[Task details] In how many lines of the listing does the word "room" appear? Reply with the number only.

[Extracted material]
--- START ---

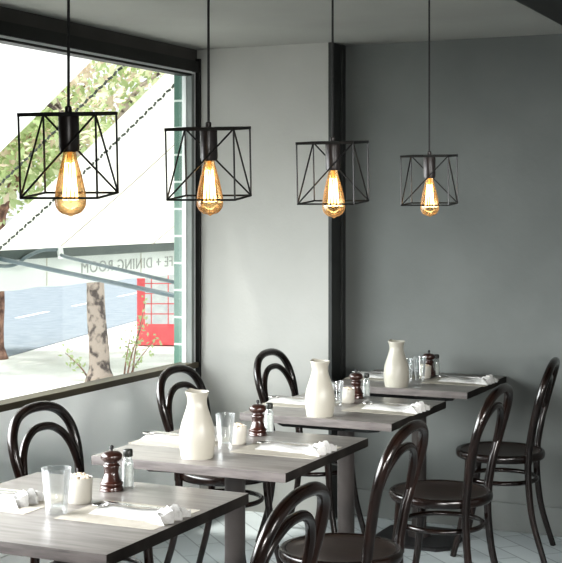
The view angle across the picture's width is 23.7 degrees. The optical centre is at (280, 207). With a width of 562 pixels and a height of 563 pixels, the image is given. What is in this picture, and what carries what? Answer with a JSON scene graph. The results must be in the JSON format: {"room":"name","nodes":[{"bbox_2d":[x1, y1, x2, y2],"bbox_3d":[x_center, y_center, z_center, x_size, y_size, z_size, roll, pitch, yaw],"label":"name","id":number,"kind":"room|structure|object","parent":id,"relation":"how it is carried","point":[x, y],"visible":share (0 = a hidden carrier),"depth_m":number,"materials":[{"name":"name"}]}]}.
{"room":"cafe","nodes":[
{"label":"cafe","id":0,"kind":"room"},
{"bbox_2d":[0,6,196,556],"bbox_3d":[-1.211,0.375,5.696,0.100,4.450,12.700,0,0,25],"label":"wall","id":1,"kind":"structure","parent":0,"point":[117,416],"depth_m":6.36,"materials":[{"name":"grey paint"}]},
{"bbox_2d":[0,43,124,185],"bbox_3d":[-2.282,-0.139,5.181,1.395,1.285,4.302,0,0,25],"label":"awning","id":2,"kind":"object","parent":1,"relation":"attached to","point":[30,79],"visible":0.73,"depth_m":6.45,"materials":[{"name":"white fabric"}]},
{"bbox_2d":[0,73,173,297],"bbox_3d":[-0.319,-0.132,9.683,1.656,1.299,4.723,0,0,25],"label":"awning","id":3,"kind":"object","parent":1,"relation":"attached to","point":[128,234],"visible":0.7,"depth_m":8.24,"materials":[{"name":"beige fabric"}]},
{"bbox_2d":[0,20,198,411],"bbox_3d":[-1.192,0.035,5.676,0.092,1.640,3.380,0,0,25],"label":"window","id":4,"kind":"structure","parent":1,"relation":"in","point":[13,34],"depth_m":6.67,"materials":[{"name":"metal"}]},
{"bbox_2d":[0,484,198,562],"bbox_3d":[-2.122,1.535,3.605,0.016,0.130,7.940,0,0,25],"label":"baseboard","id":5,"kind":"structure","parent":1,"relation":"attached to","point":[8,558],"depth_m":5.74,"materials":[{"name":"grey paint"}]},
{"bbox_2d":[174,75,181,362],"bbox_3d":[-0.397,0.450,7.511,0.056,4.300,0.720,0,0,25],"label":"tiled pillar","id":6,"kind":"structure","parent":1,"relation":"attached to","point":[177,79],"depth_m":7.19,"materials":[{"name":"green tile"}]},
{"bbox_2d":[197,43,327,517],"bbox_3d":[-0.049,0.375,7.162,0.768,2.450,0.260,0,0,25],"label":"wall","id":7,"kind":"structure","parent":0,"point":[264,254],"depth_m":7.03,"materials":[{"name":"white paint"}]},
{"bbox_2d":[196,59,200,376],"bbox_3d":[-0.443,0.070,7.191,0.024,1.740,0.020,0,0,25],"label":"trim","id":8,"kind":"structure","parent":7,"relation":"attached to","point":[198,74],"depth_m":7.18,"materials":[{"name":"black metal"}]},
{"bbox_2d":[328,42,345,517],"bbox_3d":[0.291,0.375,6.947,0.030,2.450,0.162,0,0,25],"label":"column","id":9,"kind":"structure","parent":7,"relation":"attached to","point":[337,225],"depth_m":6.93,"materials":[{"name":"black metal"}]},
{"bbox_2d":[0,0,561,49],"bbox_3d":[0.557,-0.925,2.443,6.055,0.150,8.300,0,0,25],"label":"ceiling","id":10,"kind":"structure","parent":0,"point":[233,23],"depth_m":6.01,"materials":[{"name":"grey paint"}]},
{"bbox_2d":[17,0,118,216],"bbox_3d":[-0.424,-0.416,2.687,0.160,0.869,0.173,0,0,8],"label":"pendant lamp","id":11,"kind":"object","parent":10,"relation":"hanging from","point":[68,121],"visible":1,"depth_m":2.67,"materials":[{"name":"black metal"}]},
{"bbox_2d":[164,0,251,215],"bbox_3d":[-0.170,-0.416,3.166,0.167,0.870,0.178,0,0,12],"label":"pendant lamp","id":12,"kind":"object","parent":10,"relation":"hanging from","point":[208,134],"visible":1,"depth_m":3.16,"materials":[{"name":"black metal"}]},
{"bbox_2d":[295,0,368,217],"bbox_3d":[0.142,-0.411,3.655,0.162,0.879,0.172,0,0,18],"label":"pendant lamp","id":13,"kind":"object","parent":10,"relation":"hanging from","point":[332,155],"visible":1,"depth_m":3.65,"materials":[{"name":"black metal"}]},
{"bbox_2d":[400,0,457,216],"bbox_3d":[0.502,-0.410,4.534,0.165,0.881,0.173,0,0,18],"label":"pendant lamp","id":14,"kind":"object","parent":10,"relation":"hanging from","point":[428,167],"visible":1,"depth_m":4.53,"materials":[{"name":"black metal"}]},
{"bbox_2d":[515,0,561,24],"bbox_3d":[0.100,-0.825,2.657,0.665,0.050,8.100,0,0,25],"label":"trim","id":15,"kind":"structure","parent":10,"relation":"attached to","point":[551,9],"depth_m":5.35,"materials":[{"name":"black"}]},
{"bbox_2d":[118,511,561,562],"bbox_3d":[0.557,1.660,2.443,6.055,0.120,8.300,0,0,25],"label":"floor","id":16,"kind":"structure","parent":0,"point":[510,547],"depth_m":6.35,"materials":[{"name":"grey tile"}]},
{"bbox_2d":[7,401,153,562],"bbox_3d":[-0.672,1.147,4.678,0.477,0.914,0.415,0,0,25],"label":"bentwood chair","id":17,"kind":"object","parent":16,"relation":"on","point":[18,460],"visible":0.31,"depth_m":4.73,"materials":[{"name":"brown wood"}]},
{"bbox_2d":[0,472,248,562],"bbox_3d":[-0.593,1.216,3.720,0.744,0.768,0.768,0,0,25],"label":"cafe table","id":18,"kind":"object","parent":16,"relation":"on","point":[37,533],"visible":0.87,"depth_m":3.52,"materials":[{"name":"grey wood"}]},
{"bbox_2d":[0,488,61,513],"bbox_3d":[-0.785,0.831,3.817,0.310,0.001,0.250,0,0,25],"label":"placemat","id":19,"kind":"object","parent":18,"relation":"on","point":[55,498],"visible":0.25,"depth_m":3.73,"materials":[{"name":"beige fabric"}]},
{"bbox_2d":[0,488,44,508],"bbox_3d":[-0.805,0.809,3.819,0.264,0.043,0.136,0,0,28],"label":"napkin","id":20,"kind":"object","parent":19,"relation":"on","point":[31,496],"visible":0.99,"depth_m":3.76,"materials":[{"name":"white fabric"}]},
{"bbox_2d":[41,465,70,512],"bbox_3d":[-0.612,0.770,3.650,0.081,0.124,0.081,0,0,25],"label":"tumbler","id":21,"kind":"object","parent":18,"relation":"on","point":[45,472],"visible":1,"depth_m":3.63,"materials":[{"name":"clear glass"}]},
{"bbox_2d":[68,475,92,504],"bbox_3d":[-0.569,0.796,3.784,0.073,0.073,0.073,0,0,25],"label":"cup","id":22,"kind":"object","parent":18,"relation":"on","point":[80,490],"visible":0.76,"depth_m":3.75,"materials":[{"name":"white ceramic"}]},
{"bbox_2d":[70,472,89,478],"bbox_3d":[-0.569,0.760,3.786,0.066,0.026,0.065,0,0,25],"label":"lump","id":23,"kind":"object","parent":22,"relation":"on","point":[79,475],"visible":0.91,"depth_m":3.77,"materials":[{"name":"white food"}]},
{"bbox_2d":[99,445,123,491],"bbox_3d":[-0.500,0.766,3.954,0.072,0.132,0.072,0,0,25],"label":"pepper mill","id":24,"kind":"object","parent":18,"relation":"on","point":[111,481],"visible":1,"depth_m":3.93,"materials":[{"name":"red wood"}]},
{"bbox_2d":[55,500,199,529],"bbox_3d":[-0.415,0.831,3.639,0.310,0.001,0.250,0,0,25],"label":"placemat","id":25,"kind":"object","parent":18,"relation":"on","point":[82,514],"visible":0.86,"depth_m":3.58,"materials":[{"name":"beige fabric"}]},
{"bbox_2d":[89,503,190,525],"bbox_3d":[-0.384,0.809,3.618,0.264,0.043,0.136,0,0,28],"label":"napkin","id":26,"kind":"object","parent":25,"relation":"on","point":[167,515],"visible":0.98,"depth_m":3.58,"materials":[{"name":"white fabric"}]},
{"bbox_2d":[92,503,157,507],"bbox_3d":[-0.425,0.811,3.638,0.198,0.013,0.034,0,0,21],"label":"spoon","id":27,"kind":"object","parent":26,"relation":"on","point":[93,504],"visible":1,"depth_m":3.65,"materials":[{"name":"silver metal"}]},
{"bbox_2d":[92,503,108,506],"bbox_3d":[-0.493,0.814,3.664,0.052,0.008,0.034,0,0,21],"label":"bowl","id":28,"kind":"object","parent":27,"relation":"on","point":[94,504],"depth_m":3.66,"materials":[{"name":"metal"}]},
{"bbox_2d":[103,501,159,509],"bbox_3d":[-0.398,0.811,3.654,0.218,0.004,0.017,0,0,31],"label":"table knife","id":29,"kind":"object","parent":26,"relation":"on","point":[111,502],"visible":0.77,"depth_m":3.67,"materials":[{"name":"silver metal"}]},
{"bbox_2d":[122,448,133,486],"bbox_3d":[-0.457,0.775,3.997,0.036,0.115,0.036,0,0,25],"label":"salt shaker","id":30,"kind":"object","parent":18,"relation":"on","point":[127,468],"visible":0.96,"depth_m":3.99,"materials":[{"name":"clear glass"}]},
{"bbox_2d":[156,364,282,562],"bbox_3d":[-0.265,1.147,5.794,0.477,0.914,0.415,0,0,25],"label":"bentwood chair","id":31,"kind":"object","parent":16,"relation":"on","point":[165,407],"visible":0.39,"depth_m":5.75,"materials":[{"name":"brown wood"}]},
{"bbox_2d":[91,426,367,562],"bbox_3d":[-0.161,1.216,4.677,0.720,0.768,0.715,0,0,25],"label":"cafe table","id":32,"kind":"object","parent":16,"relation":"on","point":[235,467],"visible":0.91,"depth_m":4.50,"materials":[{"name":"grey wood"}]},
{"bbox_2d":[129,434,228,447],"bbox_3d":[-0.350,0.831,4.786,0.310,0.001,0.250,0,0,25],"label":"placemat","id":33,"kind":"object","parent":32,"relation":"on","point":[223,439],"visible":0.29,"depth_m":4.75,"materials":[{"name":"beige paper"}]},
{"bbox_2d":[140,432,216,442],"bbox_3d":[-0.369,0.809,4.788,0.264,0.043,0.136,0,0,28],"label":"napkin","id":34,"kind":"object","parent":33,"relation":"on","point":[157,436],"visible":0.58,"depth_m":4.79,"materials":[{"name":"white fabric"}]},
{"bbox_2d":[142,432,178,434],"bbox_3d":[-0.410,0.811,4.808,0.198,0.013,0.034,0,0,21],"label":"spoon","id":35,"kind":"object","parent":34,"relation":"on","point":[145,433],"visible":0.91,"depth_m":4.82,"materials":[{"name":"silver metal"}]},
{"bbox_2d":[142,432,154,434],"bbox_3d":[-0.478,0.814,4.835,0.052,0.008,0.034,0,0,21],"label":"bowl","id":36,"kind":"object","parent":35,"relation":"on","point":[146,433],"depth_m":4.82,"materials":[{"name":"metal"}]},
{"bbox_2d":[179,388,214,459],"bbox_3d":[-0.280,0.719,4.473,0.120,0.226,0.120,0,0,25],"label":"carafe","id":37,"kind":"object","parent":32,"relation":"on","point":[197,432],"visible":1,"depth_m":4.43,"materials":[{"name":"beige ceramic"}]},
{"bbox_2d":[216,413,234,448],"bbox_3d":[-0.193,0.772,4.632,0.068,0.121,0.068,0,0,25],"label":"tumbler","id":38,"kind":"object","parent":32,"relation":"on","point":[232,416],"visible":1,"depth_m":4.62,"materials":[{"name":"clear glass"}]},
{"bbox_2d":[229,425,246,444],"bbox_3d":[-0.152,0.800,4.732,0.064,0.064,0.064,0,0,25],"label":"cup","id":39,"kind":"object","parent":32,"relation":"on","point":[239,434],"visible":0.74,"depth_m":4.71,"materials":[{"name":"white ceramic"}]},
{"bbox_2d":[234,422,243,426],"bbox_3d":[-0.153,0.769,4.733,0.058,0.023,0.056,0,0,25],"label":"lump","id":40,"kind":"object","parent":39,"relation":"on","point":[236,424],"visible":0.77,"depth_m":4.72,"materials":[{"name":"white food"}]},
{"bbox_2d":[248,400,266,435],"bbox_3d":[-0.085,0.768,4.914,0.069,0.128,0.069,0,0,25],"label":"pepper mill","id":41,"kind":"object","parent":32,"relation":"on","point":[257,428],"visible":1,"depth_m":4.89,"materials":[{"name":"red wood"}]},
{"bbox_2d":[265,403,273,431],"bbox_3d":[-0.044,0.778,4.979,0.035,0.109,0.035,0,0,25],"label":"salt shaker","id":42,"kind":"object","parent":32,"relation":"on","point":[269,418],"visible":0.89,"depth_m":4.97,"materials":[{"name":"clear glass"}]},
{"bbox_2d":[230,440,340,458],"bbox_3d":[0.018,0.831,4.615,0.310,0.001,0.250,0,0,25],"label":"placemat","id":43,"kind":"object","parent":32,"relation":"on","point":[249,449],"visible":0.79,"depth_m":4.55,"materials":[{"name":"beige fabric"}]},
{"bbox_2d":[255,441,336,456],"bbox_3d":[0.049,0.809,4.593,0.264,0.043,0.136,0,0,28],"label":"napkin","id":44,"kind":"object","parent":43,"relation":"on","point":[321,448],"visible":0.98,"depth_m":4.55,"materials":[{"name":"white fabric"}]},
{"bbox_2d":[257,441,310,443],"bbox_3d":[0.008,0.811,4.613,0.198,0.013,0.034,0,0,21],"label":"spoon","id":45,"kind":"object","parent":44,"relation":"on","point":[259,442],"visible":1,"depth_m":4.62,"materials":[{"name":"silver metal"}]},
{"bbox_2d":[264,440,312,445],"bbox_3d":[0.035,0.811,4.630,0.218,0.004,0.017,0,0,31],"label":"table knife","id":46,"kind":"object","parent":44,"relation":"on","point":[264,440],"visible":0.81,"depth_m":4.64,"materials":[{"name":"silver metal"}]},
{"bbox_2d":[250,481,330,562],"bbox_3d":[-0.139,1.147,3.440,0.477,0.914,0.415,0,0,25],"label":"bentwood chair","id":47,"kind":"object","parent":16,"relation":"on","point":[278,523],"visible":1,"depth_m":3.32,"materials":[{"name":"brown wood"}]},
{"bbox_2d":[253,348,364,541],"bbox_3d":[0.137,1.147,6.482,0.477,0.914,0.415,0,0,25],"label":"bentwood chair","id":48,"kind":"object","parent":16,"relation":"on","point":[261,382],"visible":0.34,"depth_m":6.46,"materials":[{"name":"brown wood"}]},
{"bbox_2d":[240,393,445,532],"bbox_3d":[0.272,1.216,5.609,0.656,0.768,0.676,0,0,25],"label":"cafe table","id":49,"kind":"object","parent":16,"relation":"on","point":[345,423],"visible":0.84,"depth_m":5.51,"materials":[{"name":"grey wood"}]},
{"bbox_2d":[262,397,342,407],"bbox_3d":[0.098,0.831,5.712,0.310,0.001,0.250,0,0,25],"label":"placemat","id":50,"kind":"object","parent":49,"relation":"on","point":[336,401],"visible":0.36,"depth_m":5.67,"materials":[{"name":"beige paper"}]},
{"bbox_2d":[267,397,304,404],"bbox_3d":[0.079,0.809,5.714,0.264,0.043,0.136,0,0,28],"label":"napkin","id":51,"kind":"object","parent":50,"relation":"on","point":[286,400],"visible":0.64,"depth_m":5.71,"materials":[{"name":"white fabric"}]},
{"bbox_2d":[268,396,304,397],"bbox_3d":[0.038,0.811,5.734,0.198,0.013,0.034,0,0,21],"label":"spoon","id":52,"kind":"object","parent":51,"relation":"on","point":[268,396],"visible":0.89,"depth_m":5.75,"materials":[{"name":"silver metal"}]},
{"bbox_2d":[305,358,334,417],"bbox_3d":[0.156,0.719,5.366,0.120,0.226,0.120,0,0,25],"label":"carafe","id":53,"kind":"object","parent":49,"relation":"on","point":[319,395],"visible":1,"depth_m":5.33,"materials":[{"name":"beige ceramic"}]},
{"bbox_2d":[331,381,343,406],"bbox_3d":[0.232,0.779,5.606,0.060,0.107,0.060,0,0,25],"label":"tumbler","id":54,"kind":"object","parent":49,"relation":"on","point":[341,382],"visible":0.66,"depth_m":5.59,"materials":[{"name":"clear glass"}]},
{"bbox_2d":[342,389,354,403],"bbox_3d":[0.286,0.802,5.721,0.060,0.059,0.060,0,0,25],"label":"cup","id":55,"kind":"object","parent":49,"relation":"on","point":[348,397],"visible":0.88,"depth_m":5.70,"materials":[{"name":"white ceramic"}]},
{"bbox_2d":[349,369,363,398],"bbox_3d":[0.329,0.769,5.869,0.068,0.126,0.068,0,0,25],"label":"pepper mill","id":56,"kind":"object","parent":49,"relation":"on","point":[355,377],"visible":0.8,"depth_m":5.85,"materials":[{"name":"red wood"}]},
{"bbox_2d":[363,373,369,395],"bbox_3d":[0.377,0.781,5.917,0.033,0.103,0.033,0,0,25],"label":"salt shaker","id":57,"kind":"object","parent":49,"relation":"on","point":[366,385],"visible":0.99,"depth_m":5.91,"materials":[{"name":"clear glass"}]},
{"bbox_2d":[342,403,432,415],"bbox_3d":[0.440,0.831,5.542,0.310,0.001,0.250,0,0,25],"label":"placemat","id":58,"kind":"object","parent":49,"relation":"on","point":[357,408],"visible":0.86,"depth_m":5.48,"materials":[{"name":"beige paper"}]},
{"bbox_2d":[361,401,429,413],"bbox_3d":[0.470,0.809,5.520,0.264,0.043,0.136,0,0,28],"label":"napkin","id":59,"kind":"object","parent":58,"relation":"on","point":[418,407],"visible":0.98,"depth_m":5.48,"materials":[{"name":"white fabric"}]},
{"bbox_2d":[362,402,407,404],"bbox_3d":[0.429,0.811,5.540,0.198,0.013,0.034,0,0,21],"label":"spoon","id":60,"kind":"object","parent":59,"relation":"on","point":[365,403],"visible":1,"depth_m":5.55,"materials":[{"name":"silver metal"}]},
{"bbox_2d":[278,420,428,562],"bbox_3d":[0.226,1.147,4.431,0.477,0.914,0.415,0,0,25],"label":"bentwood chair","id":61,"kind":"object","parent":16,"relation":"on","point":[367,547],"visible":0.91,"depth_m":4.40,"materials":[{"name":"brown wood"}]},
{"bbox_2d":[333,369,505,551],"bbox_3d":[0.668,1.216,6.482,0.685,0.768,0.653,0,0,25],"label":"cafe table","id":62,"kind":"object","parent":16,"relation":"on","point":[416,389],"visible":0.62,"depth_m":6.32,"materials":[{"name":"grey wood"}]},
{"bbox_2d":[345,373,418,380],"bbox_3d":[0.501,0.831,6.588,0.310,0.001,0.250,0,0,25],"label":"placemat","id":63,"kind":"object","parent":62,"relation":"on","point":[413,376],"visible":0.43,"depth_m":6.53,"materials":[{"name":"beige paper"}]},
{"bbox_2d":[360,372,383,377],"bbox_3d":[0.482,0.809,6.590,0.264,0.043,0.136,0,0,28],"label":"napkin","id":64,"kind":"object","parent":63,"relation":"on","point":[371,375],"visible":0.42,"depth_m":6.56,"materials":[{"name":"white fabric"}]},
{"bbox_2d":[384,339,408,387],"bbox_3d":[0.539,0.724,6.252,0.120,0.216,0.120,0,0,25],"label":"carafe","id":65,"kind":"object","parent":62,"relation":"on","point":[396,368],"visible":1,"depth_m":6.21,"materials":[{"name":"beige ceramic"}]},
{"bbox_2d":[410,359,413,380],"bbox_3d":[0.606,0.779,6.431,0.060,0.107,0.060,0,0,25],"label":"tumbler","id":66,"kind":"object","parent":62,"relation":"on","point":[411,362],"visible":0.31,"depth_m":6.42,"materials":[{"name":"clear glass"}]},
{"bbox_2d":[413,356,425,379],"bbox_3d":[0.671,0.776,6.476,0.063,0.112,0.063,0,0,25],"label":"tumbler","id":67,"kind":"object","parent":62,"relation":"on","point":[414,358],"visible":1,"depth_m":6.46,"materials":[{"name":"clear glass"}]},
{"bbox_2d":[419,365,430,378],"bbox_3d":[0.706,0.802,6.562,0.060,0.060,0.060,0,0,25],"label":"cup","id":68,"kind":"object","parent":62,"relation":"on","point":[427,368],"visible":0.89,"depth_m":6.54,"materials":[{"name":"white ceramic"}]},
{"bbox_2d":[423,350,435,375],"bbox_3d":[0.734,0.769,6.647,0.069,0.127,0.069,0,0,25],"label":"pepper mill","id":69,"kind":"object","parent":62,"relation":"on","point":[429,356],"visible":0.65,"depth_m":6.63,"materials":[{"name":"red wood"}]},
{"bbox_2d":[433,354,439,374],"bbox_3d":[0.773,0.780,6.661,0.034,0.105,0.034,0,0,25],"label":"salt shaker","id":70,"kind":"object","parent":62,"relation":"on","point":[436,365],"visible":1,"depth_m":6.65,"materials":[{"name":"clear glass"}]},
{"bbox_2d":[422,377,498,386],"bbox_3d":[0.860,0.831,6.420,0.310,0.001,0.250,0,0,25],"label":"placemat","id":71,"kind":"object","parent":62,"relation":"on","point":[434,380],"visible":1,"depth_m":6.34,"materials":[{"name":"beige paper"}]},
{"bbox_2d":[439,374,497,384],"bbox_3d":[0.891,0.809,6.399,0.264,0.043,0.136,0,0,28],"label":"napkin","id":72,"kind":"object","parent":71,"relation":"on","point":[488,379],"visible":1,"depth_m":6.35,"materials":[{"name":"white fabric"}]},
{"bbox_2d":[438,376,462,377],"bbox_3d":[0.850,0.811,6.419,0.198,0.013,0.034,0,0,21],"label":"spoon","id":73,"kind":"object","parent":72,"relation":"on","point":[438,376],"visible":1,"depth_m":6.43,"materials":[{"name":"silver metal"}]},
{"bbox_2d":[389,383,512,562],"bbox_3d":[0.666,1.147,5.339,0.477,0.914,0.415,0,0,25],"label":"bentwood chair","id":74,"kind":"object","parent":16,"relation":"on","point":[440,495],"visible":0.96,"depth_m":5.28,"materials":[{"name":"brown wood"}]},
{"bbox_2d":[450,357,559,562],"bbox_3d":[1.054,1.147,6.253,0.477,0.914,0.415,0,0,18],"label":"bentwood chair","id":75,"kind":"object","parent":16,"relation":"on","point":[530,452],"visible":0.84,"depth_m":6.15,"materials":[{"name":"brown wood"}]},
{"bbox_2d":[346,34,561,507],"bbox_3d":[2.683,0.375,5.976,5.187,2.450,0.100,0,0,25],"label":"wall","id":76,"kind":"structure","parent":0,"point":[475,283],"depth_m":6.75,"materials":[{"name":"grey paint"}]},
{"bbox_2d":[354,488,561,536],"bbox_3d":[2.635,1.530,5.934,5.040,0.140,0.018,0,0,25],"label":"baseboard","id":77,"kind":"structure","parent":76,"relation":"attached to","point":[512,517],"depth_m":6.64,"materials":[{"name":"grey paint"}]},
{"label":"outside","id":78,"kind":"structure","parent":0,"visible":0},
{"bbox_2d":[0,321,173,399],"bbox_3d":[-3.335,2.760,40.173,100.000,0.280,110.000,0,0,25],"label":"ground","id":79,"kind":"structure","parent":78,"point":[40,369],"depth_m":22.58,"materials":[{"name":"white concrete"}]},
{"bbox_2d":[5,216,14,224],"bbox_3d":[-15.168,1.500,45.620,3.001,2.200,100.000,0,0,11],"label":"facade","id":80,"kind":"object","parent":79,"relation":"on","point":[8,217],"visible":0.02,"depth_m":56.73,"materials":[{"name":"white paint"}]},
{"bbox_2d":[0,62,108,359],"bbox_3d":[-5.398,-0.700,22.872,5.737,6.661,5.453,0,0,-7],"label":"street tree","id":81,"kind":"object","parent":79,"relation":"on","point":[12,185],"visible":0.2,"depth_m":22.05,"materials":[{"name":"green plant"}]},
{"bbox_2d":[0,60,164,381],"bbox_3d":[-3.173,-0.933,21.927,6.783,7.142,6.437,0,0,-44],"label":"street tree","id":82,"kind":"object","parent":79,"relation":"on","point":[99,357],"visible":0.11,"depth_m":20.77,"materials":[{"name":"green plant"}]},
{"bbox_2d":[58,295,161,375],"bbox_3d":[-2.603,1.965,20.350,1.598,1.286,0.295,0,0,-1],"label":"sapling","id":83,"kind":"object","parent":79,"relation":"on","point":[137,342],"visible":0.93,"depth_m":20.35,"materials":[{"name":"green plant"}]},
{"bbox_2d":[137,275,173,344],"bbox_3d":[-2.298,1.375,25.809,0.920,2.450,0.920,0,0,0],"label":"booth","id":84,"kind":"object","parent":79,"relation":"on","point":[159,309],"visible":0.2,"depth_m":25.40,"materials":[{"name":"red paint"}]},
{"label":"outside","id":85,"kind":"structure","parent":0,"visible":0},
{"bbox_2d":[4,278,136,356],"bbox_3d":[-8.651,2.612,31.595,10.600,0.016,105.001,0,0,11],"label":"road","id":86,"kind":"structure","parent":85,"point":[65,321],"depth_m":33.39,"materials":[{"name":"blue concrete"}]},
{"bbox_2d":[16,311,49,317],"bbox_3d":[-6.050,2.601,32.671,0.140,0.006,2.000,0,0,11],"label":"road marking","id":87,"kind":"object","parent":86,"relation":"on","point":[45,311],"visible":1,"depth_m":32.69,"materials":[{"name":"white paint"}]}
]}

--- END ---

[Response to the exercise] 3